Wilmington actor Myke Holmes has been appearing in films and on TV for many years now. But one of his most recent roles has him sharing the screen with one of the best-known stars in the universe: Sylvester Stallone.
Technically speaking, however, “My character’s dead body was in the same scene as him,” Holmes said, laughing. “But not me personally.”
Leading up to that scene, Holmes plays the small but key role of the no-nonsense Inspector Leery in Stallone’s series “Tulsa King,” which airs on the Paramount+ streaming service. Shot in Atlanta, the show stars Stallone as mob boss Dwight Manfredi, who’s starting a new criminal enterprise (beneath the “legit” facade of a distillery) with his family in Oklahoma after serving a 25-year prison stint.
Wilmington actor Myke Holmes plays Inspector Leery in season three, episode five of “Tulsa King.”
In the fifth episode of the show’s third season, titled “On the Rocks,” Holmes’ health inspector character is sent by a well-connected rival distiller to shut down a fancy event launching a new bourbon. Leery bigfoots his way into the Manfredi family’s “barrel room” before coming to an ignominious end, which is where Stallone comes in to offer advice on how to clean up the mess.
Holmes, who teaches acting full-time in the University of North Carolina Wilmington’s Department of Theatre, said if he was asked to “play dead” for other roles, “Normally I might say, ‘Are you sure you need me?’ But this time I really wished I could’ve been there, even if I could’ve just shaken (Stallone’s) hand.”
Growing up in Western North Carolina, Holmes said, Stallone’s “Rambo” movie “was a big one for my brothers and I.”
One behind-the-scenes tidbit on Holmes’ “Tulsa King” role: He said he had a beard when he auditioned, but was told to shave it off after he got the part. But when he showed up on set to do his scenes, “The director was like, ‘What happened to the beard?'”

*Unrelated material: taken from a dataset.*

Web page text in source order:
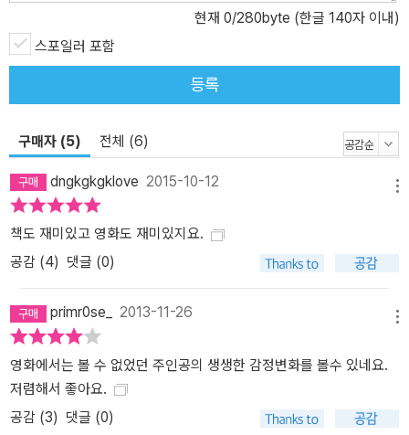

The show’s crew then had to glue a bunch of hair to his face for his scenes, marking a first for the Wilmington actor.
“I’d never had a fake beard before,” Holmes said.
Holmes also appears in a new movie released Nov. 7, “Christy,” starring Sydney Sweeney (“Pretty Little Liars,” “The White Lotus”) as former female professional boxer Christy Martin. Holmes plays the lawyer of Martin’s abusive husband, Jim, portrayed by the actor Ben Foster.

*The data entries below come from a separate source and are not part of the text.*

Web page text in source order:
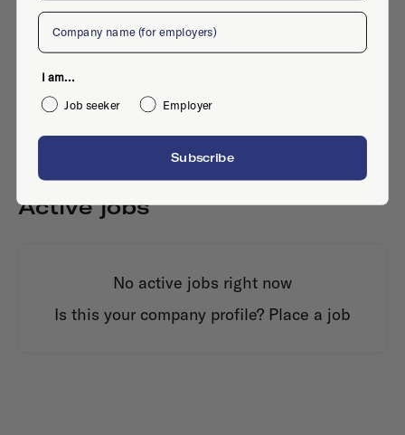
Orteliuslaan 875, 3528 BE, Utrecht
Active jobs
No active jobs right now
Is this your company profile? Place a job
Company
I am...
Job seeker
Employer
Subscribe
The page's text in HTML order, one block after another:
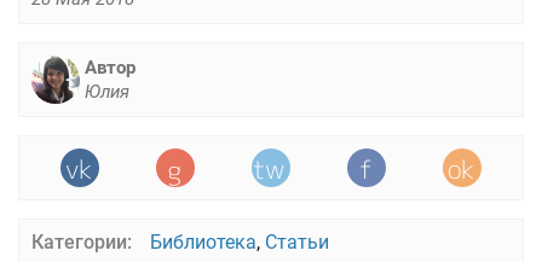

“Christy” shot in Charlotte, and reunited Holmes with Wilmington’s Chad Keith (the fifth “Scream” movie, “Loving”), who is the film’s production designer, and former Wilmington actor and filmmaker Jonathan Guggenheim, with whom Holmes appeared in low-budget locally made indie comedy “Lightning Salad Moving Picture” in 2008.
In “Tulsa King,” Holmes said he got to work with fellow UNCW graduate Anna Bourne, who is the show’s costume supervisor.

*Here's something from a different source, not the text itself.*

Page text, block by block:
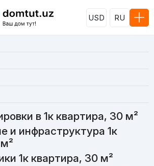
USD RU
в 1к квартира, 30 м²
и инфраструктура 1к
1к квартира, 30 м²

Holmes has a long list of credits to his name, from TV’s “Under the Dome,” One Tree Hill,” “Hightown” and “The Walking Dead” to such movies as “The Longest Ride.”
In HBO Max series “The Staircase,” based on the famous case of Michael Peterson, the Durham writer accused of killing his wife, Holmes played Duane Deaver, an FBI agent fired in 2011 for fabricating evidence.
Holmes also appeared as “Bill” in a recent ad campaign for the Harris Teeter grocery store, playing a fan of savings who’s attracted an unwanted cult of green-shirted followers awed by Bill’s next-level thrift.
He’s not only a Bill: Meet the UNC Wilmington professor behind a Harris Teeter ad campaign
Aside from a stint in Illinois for graduate school, Holmes has been in Wilmington since 2001, when he began attending UNCW as an undergraduate. He started out doing plays (“Boy’s Life”) and independent films and has been a professor at UNCW since 2008.
Holmes lives in Wilmington with his wife, Lindsey, and their children, 11-year-old twin girls Charlotte and Francie, and a 10-year-old boy Lincoln.